* _Data section_:
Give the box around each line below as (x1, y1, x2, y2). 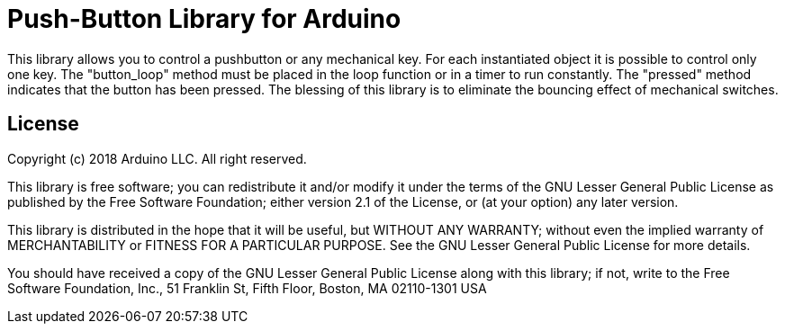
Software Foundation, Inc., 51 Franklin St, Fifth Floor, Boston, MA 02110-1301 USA (7, 280, 487, 296)
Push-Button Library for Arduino (7, 4, 402, 34)
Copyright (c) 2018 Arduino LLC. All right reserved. (7, 150, 307, 166)
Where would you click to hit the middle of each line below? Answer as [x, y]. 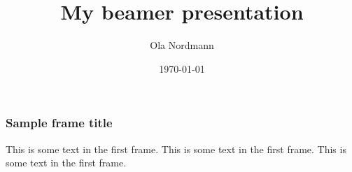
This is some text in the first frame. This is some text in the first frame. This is [176, 149]
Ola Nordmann [182, 45]
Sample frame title [59, 123]

* _Aim of the task_: Leaving every picture out, write out exactly the lines from the one that holds "Where would you" through the end of the listing, both included.

* _Answer for the task_:
Where would you click to hit the middle of each line below? Answer as [x, y]. 
This is some text in the first frame. This is some text in the first frame. This is [176, 149]
Ola Nordmann [182, 45]
Sample frame title [59, 123]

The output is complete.